Polycrystalline, or Poly-Si, is a type of silicon solar panel made from molten silicon cooled rapidly so that it forms many small crystals (multi-crystalline) within a single cell [IEC 61215]. Typical module efficiency is 15-17%, lower than monocrystalline because the inter-crystal boundaries impede electron flow [ITRPV 2024].
A string inverter is a solar PV (PLTS) inverter that converts the DC power from a series-connected set of solar panels (a string) into ready-to-use AC current. One inverter unit serves one or two strings at a time, with a single MPPT point per string.
TOPCon is a silicon solar cell architecture that adds a tunnel oxide layer and a thin polycrystalline silicon layer on the rear side of the cell to suppress charge-carrier recombination. Commercial TOPCon module efficiency reaches 22-24%, with laboratory cell records exceeding 25% [ITRPV, International Technology Roadmap for Photovoltaic, 2024 edition].
The derating factor is a reduction factor that makes a solar PV (PLTS) system's actual output lower than its nominal STC capacity. Derating covers cell-temperature losses, surface soiling, module mismatch, DC and AC cabling, and inverter efficiency. For Indonesia's tropical climate, the combined derating is usually in the 80-85% range.
LCOE, or Levelized Cost of Energy, is the weighted-average cost to produce one kilowatt-hour of electricity over a system's economic life, in units of Rp/kWh or USD/kWh [NREL, LCOE Methodology, 2023]. Its basic formula: LCOE = (CAPEX + Σ OPEX yr_n / (1+r)^n) ÷ (Σ Energy yr_n / (1+r)^n), where r is the discount rate and n is the operating year.

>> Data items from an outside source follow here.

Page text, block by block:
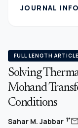
JOURNAL
FULL LENGTH ARTICLE
Solving
Mohand
Conditions
Sahar M. Jabbar 1*mail
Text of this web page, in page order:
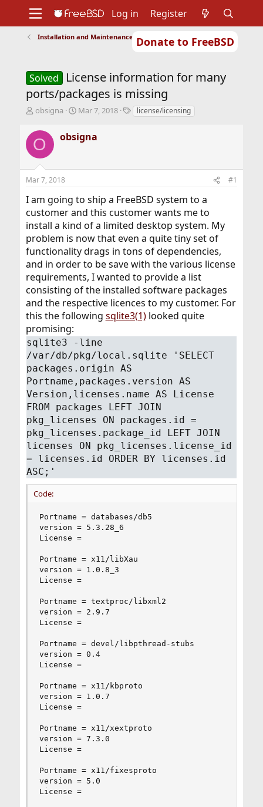
Donate to FreeBSD
Support
Foundation
Log in Register
Installation and Maintenance of Ports or Packages
Solved
License information for many
ports/packages is missing
T
r
e
a
s
t
r
t
e
r
obsigna
S
a
r
a
e
Mar 7, 2018
Tlicense/licensing
O obsigna
Mar 7, 2018 #1
I am going to ship a FreeBSD system to a
customer and this customer wants me to
install a kind of a limited desktop system. My
problem is now that even a quite tiny set of
functionality drags in tons of dependencies,
and in order to be save with the various license
requirements, I wanted to provide a list
consisting of the installed software packages
and the respective licences to my customer. For
this the following sqlite3(1)looked quite
promising:
sqlite3 -line
/var/db/pkg/local.sqlite 'SELECT
packages.origin AS
Portname,packages.version AS
Version,licenses.name AS License
FROM packages LEFT JOIN
pkg_licenses ON packages.id =
pkg_licenses.package_id LEFT JOIN
licenses ON pkg_licenses.license_id
= licenses.id ORDER BY licenses.id
ASC;'
Code:
Portname = databases/db5
version = 5.3.28_6
License =
Portname = x11/libXau
version = 1.0.8_3
License =
Portname = textproc/libxml2
version = 2.9.7
License =
Portname = devel/libpthread-stubs
version = 0.4
License =
Portname = x11/kbproto
version = 1.0.7
License =
Portname = x11/xextproto
version = 7.3.0
License =
Portname = x11/fixesproto
version = 5.0
License =

Performance Ratio, or PR, is the ratio between the actual electricity produced by a solar PV (PLTS) system and the theoretical energy it should produce at STC conditions with the same irradiance. PR is a system-quality indicator commonly used by EPCs and IPP developers to monitor PLTS performance over its operating life.
Net metering is an electricity accounting scheme that credits the surplus energy a rooftop solar (PLTS Atap) system exports to the PLN grid against the customer's bill. In Indonesia, this scheme has been abolished for new customers since [Permen ESDM No. 2 Tahun 2024] took effect on 31 January 2024.
Sinonim: Net-Metering, Netmetering
SLO, or Sertifikat Laik Operasi (Operational Worthiness Certificate), is an electrical certification document generally required before an on-grid rooftop solar (PLTS Atap) installation can be connected to and operated on the PLN grid.
PSH, or Peak Sun Hours, is the number of equivalent sunlight hours during which an average irradiance of 1,000 W/m² is received on a horizontal surface per day. Its unit is kWh/m²/day. PSH is the core variable determining how many kWh per day each kWp of solar panel produces at a given location.
kWh, or kilowatt-hour, is the unit of electrical energy PLN uses to calculate bills: the amount of electrical power (in kilowatts) multiplied by the duration of use (in hours). One kWh is equivalent to running a 1,000-watt load for one full hour. In the non-subsidized R-1 tariff class for Q1 2026, each kWh is priced at Rp 1,444.70 [PLN tariff adjustment Q1 2026].
kWp, or kilowatt-peak, is the unit of nominal capacity of a solar panel measured at Standard Test Conditions (STC) — irradiance of 1000 W/m², a cell temperature of 25°C, and air mass 1.5 [IEC 61215]. In Indonesia, with a PSH range of 3.5-5.0 kWh/m²/day [NASA POWER 1984-2023], the kWp figure describes the theoretical peak output, not the actual daily electricity production under tropical field conditions.